The scope of protection for EU unregistered designs is broader than that provided by existing UK unregistered design, so we are introducing a new type of UK right called supplementary unregistered design. By doing so, we will ensure that the full range of design protection provided in the UK before exit day will remain available after we leave the EU. That new right will function alongside existing UK unregistered design.
To ensure continued protection in the UK for international designs that are protected through EU designations under the Hague agreement, we will create comparable re-registered UK designs just as we are doing with registered Community designs. For international trademarks designating the EU, we will create a comparable UK trademark, using an approach similar to that set out in the EU trademarks exit SI, recently approved by both Houses; the Committee in this place was attended by several members of this Committee today.
As with re-registered designs and comparable trademarks created from registered EU rights, the new UK designs and trademarks will be fully independent of the corresponding international rights, but they will inherit their effective dates and be treated as if applied for and registered under UK law.
For those with registered Community design and international EU design and trademark applications that are pending on exit day, we will allow corresponding UK applications filed after exit day to claim the EU right’s earlier filing and priority date.

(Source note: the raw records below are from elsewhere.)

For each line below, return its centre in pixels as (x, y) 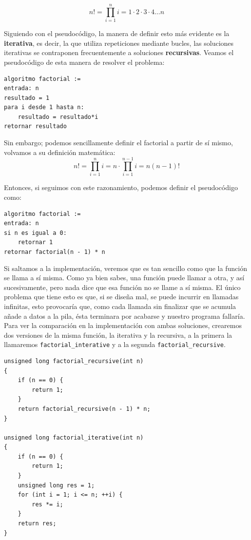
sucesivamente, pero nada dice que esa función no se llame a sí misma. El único (122, 287)
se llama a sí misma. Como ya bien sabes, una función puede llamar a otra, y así (124, 278)
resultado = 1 (27, 98)
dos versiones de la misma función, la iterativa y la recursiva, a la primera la (118, 335)
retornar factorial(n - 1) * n (55, 252)
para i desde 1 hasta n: (44, 107)
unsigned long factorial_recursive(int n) (74, 361)
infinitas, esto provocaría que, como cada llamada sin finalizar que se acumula (120, 306)
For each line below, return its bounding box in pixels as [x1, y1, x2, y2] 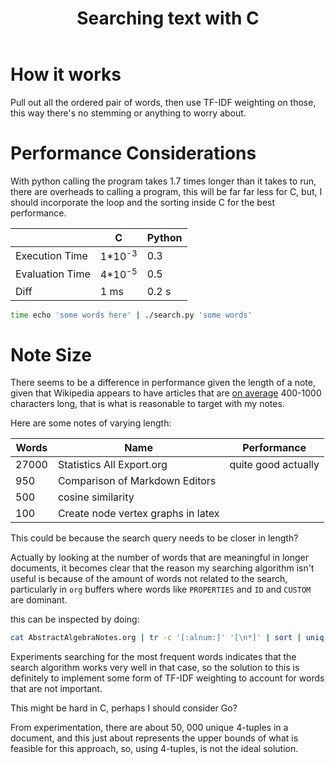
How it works [10, 63, 122, 86]
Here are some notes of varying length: [10, 417, 172, 429]
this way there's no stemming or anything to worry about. [10, 107, 247, 119]
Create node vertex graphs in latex [57, 507, 220, 521]
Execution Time [15, 248, 88, 262]
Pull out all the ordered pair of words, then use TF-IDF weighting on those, [10, 96, 317, 108]
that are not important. [10, 683, 103, 695]
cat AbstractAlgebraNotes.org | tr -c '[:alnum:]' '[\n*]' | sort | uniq [10, 633, 325, 643]
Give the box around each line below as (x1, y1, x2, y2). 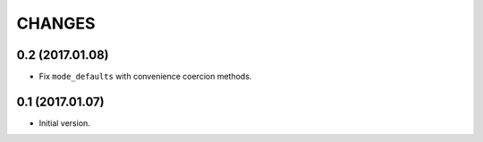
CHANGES (16, 13, 96, 33)
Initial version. (38, 117, 91, 129)
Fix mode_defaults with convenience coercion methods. (38, 71, 252, 82)
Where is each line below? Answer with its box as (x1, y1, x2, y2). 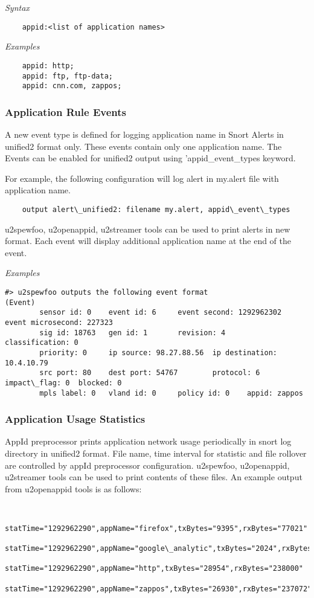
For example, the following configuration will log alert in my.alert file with (5, 172, 279, 184)
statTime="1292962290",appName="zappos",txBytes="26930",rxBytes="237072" (5, 584, 312, 593)
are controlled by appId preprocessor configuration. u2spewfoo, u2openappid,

To do so, an application must be submitted to the UK Intellectual Property Office within nine months of exit day.
The draft regulations also set out provisions to accommodate other particulars of EU and international design and trademark protection, including deferment of design publication and the use of subsequent designations to create multiple EU protections under a single international registration. The new UK rights can be challenged, assigned, licensed and renewed, so the instrument also sets out how such procedures will be accommodated. The IPO provided an outline of the changes through technical notices published last year, and it will provide full business guidance once the instrument has been made.
On pending applications, people have proceeded using the existing system and will reapply to the new system. Can the Minister assure us that there will be no delay there? If people have had an application in for some time, that could affect their business. Can the Minister send out a clear signal from the Government that those people will not be adversely affected?
I can absolutely give that assurance. I have full confidence in the IPO, in both London and Newport. I have visited the office to see its ongoing work in ensuring that the registration process is clear and consistent. When it comes to registered Community designs, it is important that the information is there—with many other issues, there is a lack of data—and that there is a simple transfer across. I am confident that that will minimise the impact on businesses; in fact, it will give them greater flexibility by providing that nine-month window for registration in the new UK-wide system.